Он писал не роман и не стихи. Из-под пера целеустремленного парня выходили инструкции и требования к актерам и визорам. Провалив дебют, Луи вынес необходимые уроки и решил сделать упор на то, что остальным режиссерам казалось малозначимым – на атмосферу и правильные ракурсы.
Вторая же трансляция Балаво принесла ему славу. Заставив парочку любовников, переманенных у Мартена Одервье большим гонораром, совокупляться на фоне завешанных кладбищенскими пейзажами стен, в окружении бутафорских могил и склепов, Луи попал в точку. Ничего подобного до него не снимали. Не остановившись на этом, Балаво навсегда убрал из кадра все признаки роскоши, достатка и благополучия. Фирменным знаком его трансляций стали полумрак, эстетика упадка, нарочито грязные и старые предметы мебели.

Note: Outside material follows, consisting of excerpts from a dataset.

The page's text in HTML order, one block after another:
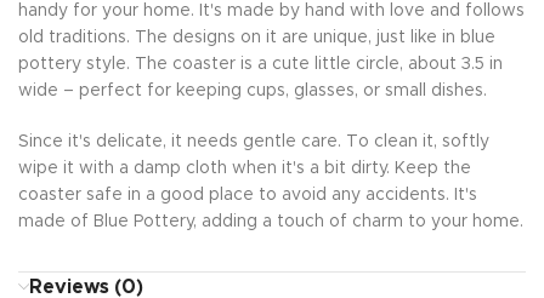
handy for your home. It's made by hand with love and follows
old traditions. The designs on it are unique, just like in blue
pottery style. The coaster is a cute little circle, about 3.5 in
wide – perfect for keeping cups, glasses, or small dishes.
Since it's delicate, it needs gentle care. To clean it, softly
wipe it with a damp cloth when it's a bit dirty. Keep the
coaster safe in a good place to avoid any accidents. It's
made of Blue Pottery, adding a touch of charm to your home.
Reviews (0)
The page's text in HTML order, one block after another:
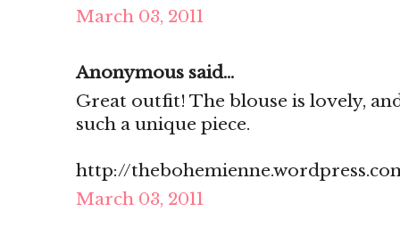
March 03, 2011
Anonymous said...
Great outfit! The blouse is lovely,
such a unique piece.
http://
March 03, 2011
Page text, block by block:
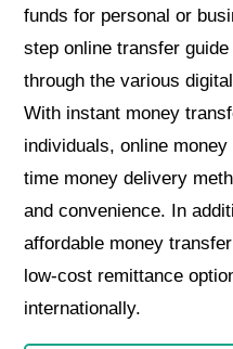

Ласточка-Денн стала для Луи настоящей находкой. Изысканной красоты женщина, приняв приглашение на съемки у мрачнейшего из порнодельцов, принесла ему больше десятка тысяч крон. Контраст между совершенным телом Денн и окружавшим ее фальшивым тлением нашел живейший отклик в сердцах и органах, весьма от сердец удаленных, у подавляющей части ценителей визионного разврата. К тридцати годам Балаво достиг успеха. Не того, о котором грезил, но зато вполне реального и приносящего доход.

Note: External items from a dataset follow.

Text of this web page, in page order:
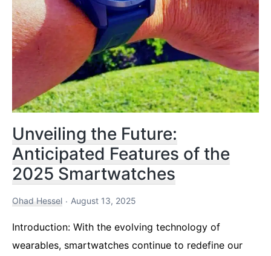
Unveiling the Future:
Anticipated Features of the
2025 Smartwatches
Ohad Hessel August 13, 2025
Introduction: With the evolving technology of
wearables, smartwatches continue to redefine our
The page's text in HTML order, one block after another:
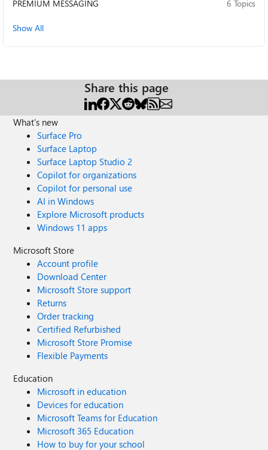
PREMIUM MESSAGING
6 Topics
Show All
Share this page
What's new
Surface Pro
Surface Laptop
Surface Laptop Studio 2
Copilot for organizations
Copilot for personal use
AI in Windows
Explore Microsoft products
Windows 11 apps
Microsoft Store
Account profile
Download Center
Microsoft Store support
Returns
Order tracking
Certified Refurbished
Microsoft Store Promise
Flexible Payments
Education
Microsoft in education
Devices for education
Microsoft Teams for Education
Microsoft 365 Education
How to buy for your school

– Подстроить гибель Ласточки? Никогда! – подытожил Балаво.
Ги склонен был поверить Луи. Но оставить его в покое, не задав еще пару вопросов, было бы глупо.
– Кто должен был сниматься с Денн в тот день?
– Марсель, – ответила вместо брата Вивьен. – Я его как раз выгнала из номера. Он любит тут подремать, если съемок нет.
– Какой Марсель? – уточнил молодой человек. – Раву?
– Он самый. Бездельник тот еще, но симпатичный, ничего не скажешь.
– И где его искать? – вмешалась Карпентье.
– Да кто ж его знает, м'дам! – Балаво по-женски всплеснул руками. – Я ж ему не мамка, чтобы велеть возвращаться до полуночи. Вообще, он пьет частенько. Все гонорары спускает на выпивку и курево.
– Луи, – Ги приобнял дельца за плечи, – этот парень ночует в снятой тобой комнате, общается с твоей сестрой, трахает твоих актрис, в конце концов, а ты не знаешь, в каком кабаке искать его в случае надобности? Я скорее поверю во Всевечного Отца, чем в это.
– К чему скрывать его? – поддержала Карпентье. – Тем более, учитывая, что вы сами вызвали оперативников на место преступления, а теперь помогаете нам. Вы хотите, чтобы убийства прекратились?
Балаво кивнул.
– Где найти Марселя Раву?
– Подвал старого Вана, – сказал Луи. – Попробуйте там. Дешевый опиум из Четао и грошовый абсент. Учтите сами, что публика там соответствующая.
– Разберемся, – заверила Балаво полицейская. – Вдвоем проще.
– А Галлар?
– А ему я пока ничего докладывать не буду. Это и не в ваших интересах тоже. Когда Галлар, ведомый подложным аудиографическим звонком, явится сюда, никаких зацепок по Раву он не найдет, не так ли, Вивьенн?
– Здесь будет пусто, как в Круге Стяжателей.
– Похоже на попытку выслужиться, младшая оперативница.
– Похоже, мне не нравится слово "младший", – Карпентье бросила окурок на пол и наступила на него каблуком. – У меня есть амбиции, Ги.
Ги не стал отвечать. В номере оказалось слишком много не в меру амбициозных людей.
***
По правде сказать, к исходу второго дня Ги ужасно устал ездить вверх-вниз: из Верхнего Города в Железный, а затем назад. И хотя внутренне он уже готовился к повторению путешествия, услышав про подвал старого Вана, на полпути до вертикальных путей ему до смерти захотелось бросить Карпентье и отправиться домой. Удерживали от подобного не достойного мужчины поступка лишь честолюбие и гордость. Распутывая ниточку преступлений, Ги становился ревнив и себялюбив. Делиться лаврами детектива не хотелось. Мог ли он представить, к чему это приведет?